HUMANITARIAN CRISIS LOOMING IN IRAQ
Fox News, August 21, 2008

Transcript
Since 2003, the ayatollahs’
regime has been relentless in sowing terror and mayhem in
Iraq. Capitalizing on a series of U.S. errors, both
strategic and tactical, Tehran has accelerated its drive to
force the Multi-national forces out of Iraq and become the
de-facto power-broker in Iraq. Perhaps the most despicable
of the many nefarious acts by Tehran and its Iraqi proxies,
is the assassination of non-sectarian, pro-democracy Iraqi
leaders. According to the Associated Press, the Qods Force,
aided by Arabic-speaking agents of the Lebanese Hezbollah,
has been training Iraqi Shiite assassination teams in four
locations inside Iran. Recruits are drilled in methods to
murder Iraqi political figures, including many judges, U.S.
soldiers and Iraqi forces. AP also reports that the training
operation has the ''knowledge and approval of Iran's supreme
leader, Ayatollah Ali Khamenei.''
While Tehran’s terrorist campaign in Iraq has been widely
reported, little has been written about its concerted
efforts to eliminate its principal opposition, the People’s
Mujahedin Organization (MEK/PMOI), which is based in Iraq.

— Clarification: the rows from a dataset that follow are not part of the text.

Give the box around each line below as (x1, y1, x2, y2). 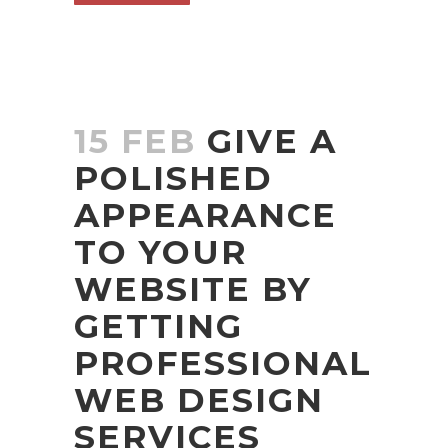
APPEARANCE (74, 195, 337, 235)
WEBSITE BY (74, 269, 312, 309)
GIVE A (207, 121, 337, 161)
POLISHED (74, 158, 273, 198)
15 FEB (74, 121, 196, 161)
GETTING (74, 306, 243, 346)
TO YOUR (74, 232, 247, 272)
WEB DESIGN (74, 380, 324, 420)

In recent months, Tehran has tried to exploit the
complicated negotiations between the United States and Iraqi
government over the Status of Forces Agreement (SOFA), to
advance its strategic aims, including the elimination of the
3,500 MEK members in Camp Ashraf in Iraq.
Hassan Kazemi Qomi, a senior commander of the notorious Qods
Force of the Islamic Revolutionary Guards Corp, who is now
Tehran's ambassador to Iraq, told the state-run media on
August 21, 2008 that the MEK "has six months to leave Iraq,"

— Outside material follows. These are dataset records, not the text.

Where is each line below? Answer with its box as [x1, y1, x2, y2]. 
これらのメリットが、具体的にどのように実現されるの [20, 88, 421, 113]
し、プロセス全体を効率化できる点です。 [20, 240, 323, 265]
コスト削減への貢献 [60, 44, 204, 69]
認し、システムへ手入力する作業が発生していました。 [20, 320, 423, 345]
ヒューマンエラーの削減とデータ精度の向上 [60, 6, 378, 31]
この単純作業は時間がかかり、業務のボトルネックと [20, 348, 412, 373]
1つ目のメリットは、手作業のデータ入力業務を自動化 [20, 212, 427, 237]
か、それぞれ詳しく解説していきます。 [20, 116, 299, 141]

and that the Iraqi security forces intend to take over the
control of Camp Ashraf. The camp has been protected by the
United States military since 2003.
Who is the MEK and why does Tehran think now is the time to
eliminate it — something it has failed to accomplish for
nearly three decades?
Established in 1965 in opposition to the Shah, all of the
MEK’s founders were arrested by the Shah’s secret police in
1971-72 and most executed. Following the 1979 revolution,
the MEK became Iran’s largest political party, with hundreds
of thousands of followers across Iran.
Early on, the organization was active in the political
process, but soon found itself in conflict with the forces
of Ayatollah Khomeini. Khomeini ordered a brutal crackdown
in June 1981. As many as 120,000 MEK members and supporters
have since been killed.
Beginning with the 1981 crackdown, many MEK members and
supporters went into exile in France, but in 1986 when the
French government sought improved relations with Tehran, it
expelled them. The MEK leadership with several thousand
followers relocated to Iraq, where they established a number
of bases. The largest of these is Camp Ashraf, located near
the town of Khalis, in Diyala Province.
Long before the outbreak of war in 2003, Ashraf declared its
neutrality and remained non-belligerent. In May 2003, in a
move which won the praise of CENTCOM for its ''significant
contribution'' to the ''Coalition’s mission to establish a
safe and secure environment for the people of Iraq,'' the
MEK agreed to the ''voluntary consolidation'' of its forces
and disarmed. At the time, General Raymond Odierno
acknowledged the group's ''cooperation with US forces and
its commitment to democracy in Iran.''
In July 2004, after a vigorous 16-month review by seven
different U.S. agencies, including the State Department and
Federal Bureau of Investigation, every MEK member in Camp
Ashraf was cleared of any violations of American law. U.S.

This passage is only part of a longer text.